The unions urged the UK government and the international community to pressure Israel to reverse the decision and uphold Palestinian rights in accordance with international law

October 29, 2021 by Peoples Dispatch
UK unions condemn Israel

On Thursday, October 28, several prominent trade unions in the United Kingdom issued a joint statement condemning the recent decision of the Israeli government to designate six Palestinian human rights organizations as ‘terrorist groups’. The unions called upon the UK government to “publicly oppose this draconian measure” and demand that Israel reverse its decision in accordance with international law. The unions which signed onto the statement include TUC, ASLEF, BFAWU, NEU, PCS, RMT, TSSA, UCU, UNISON and Unite the Union. They also urged the broader international community to “challenge this repressive move”.

As per the unions’ statement, “this attack is a brazen attempt to further restrict Palestinian rights and to silence and punish Palestinian human rights defenders already working against incredible odds. We note that the six organizations targeted are amongst those most effectively documenting Israel’s systematic violations of Palestinian rights, including the building of illegal settlements on stolen Palestinian land, attacks on Palestinians’ right to food sovereignty, and the illegal arrest and detention of Palestinians, including children. These organizations have made their voices heard internationally, including in the International Criminal Court and in UN forums, and they are undoubtedly targeted for that reason. Smearing, attacking, and banning the most vocal proponents for accountability and justice is a classic move for repressive regimes. It is a threat to the Palestinian people and to human rights defenders everywhere.”
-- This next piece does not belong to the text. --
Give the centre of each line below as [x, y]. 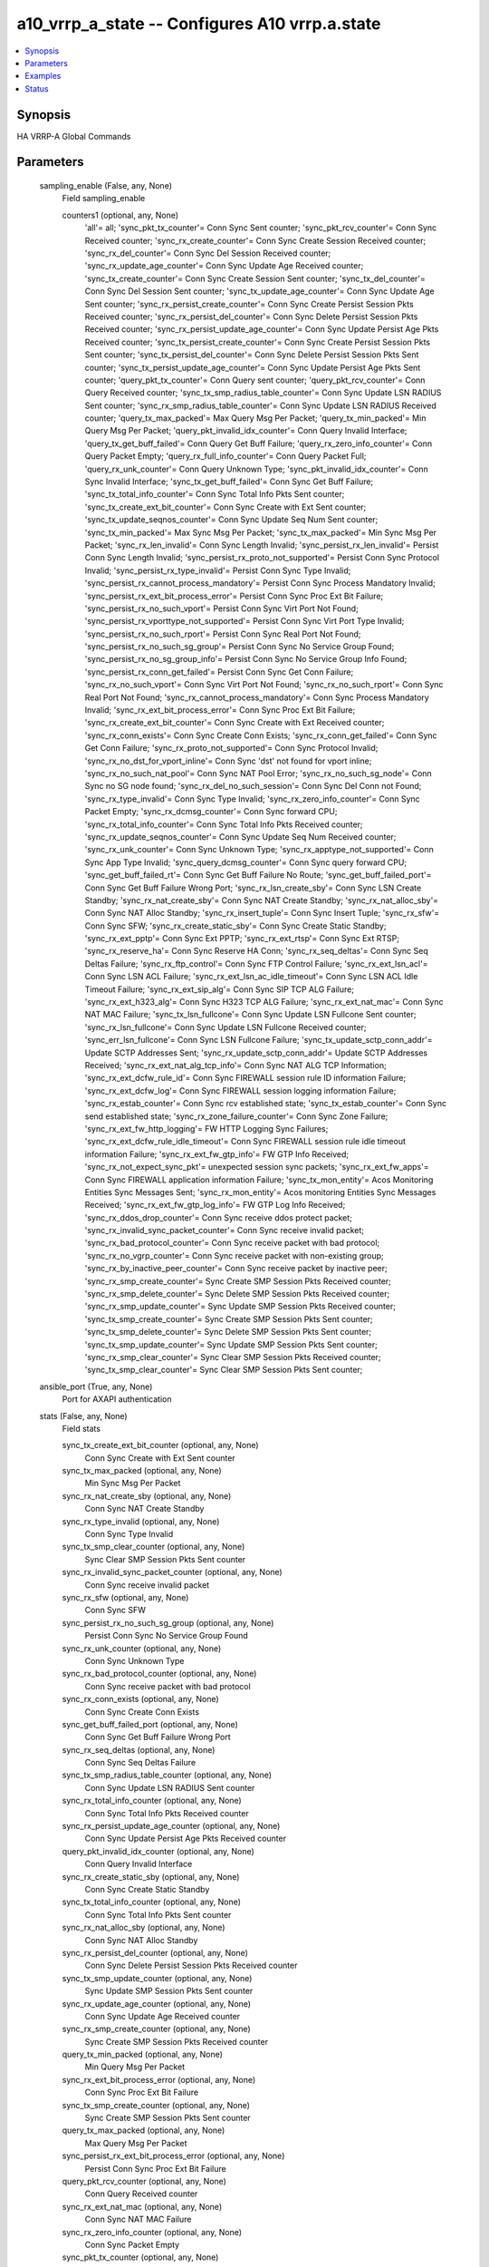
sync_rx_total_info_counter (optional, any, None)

The statement reiterated that international and Israeli human rights groups have recently equated aspects of the Israeli occupation of Palestinian territories with crimes of apartheid, referring to the apartheid regime in South Africa built upon segregation and discrimination based on racial and ethnic lines. The unions added that “the international legal definition of apartheid specifies that it includes the ‘persecution of organizations and persons, by depriving them of fundamental rights and freedoms, because they oppose apartheid.’ This blanket designation and banning of some of Palestine’s most vocal human rights and civil society organizations should be seen in this context.” 

Additionally, the unions stress that “this move is an attempt to cut off international solidarity by isolating Palestinians and delegitimizing their crucial work. As trade unionists and campaigners for justice, we know all too well how repression and silencing works, and we also know how to stand up against it: by redoubling our commitment to stand with the Palestinian people, and in particular, the courageous human rights defenders criminalized for calling for freedom, justice, and equality.” 

Israel had last week announced the decision to label six Palestinian human rights groups as “terrorist organizations” alleging that they had links with the banned leftist Popular Front for the Liberation of Palestine (PFLP). The PFLP is labeled as a “terrorist group” and banned by Israel, as well as by some western countries. The controversial Israeli decision led to global outrage and alarm, with human rights groups such as Amnesty International, Human Rights Watch and B’Tselem and the United Nations Human Rights Office condemning the decision and expressing concern that it will adversely affect legitimate human rights and humanitarian work. 

This week, the United Nations High Commissioner for Human Rights, Michelle Bachelet, also issued a strongly worded statement saying that “claiming rights before a UN or other international body is not an act of terrorism, advocating for the rights of women in the occupied Palestinian territory is not terrorism, and providing legal aid to detained Palestinians is not terrorism.” She added that “the organizations… face far-reaching consequences as a result of this arbitrary decision, as do the people who fund them and work with them. The crucial work they perform for thousands of Palestinians risks being halted or severely restricted.” Importantly, she also remarked that no evidence has been presented to support the allegations against the six groups, nor have those allegations been established by proper legal procedures.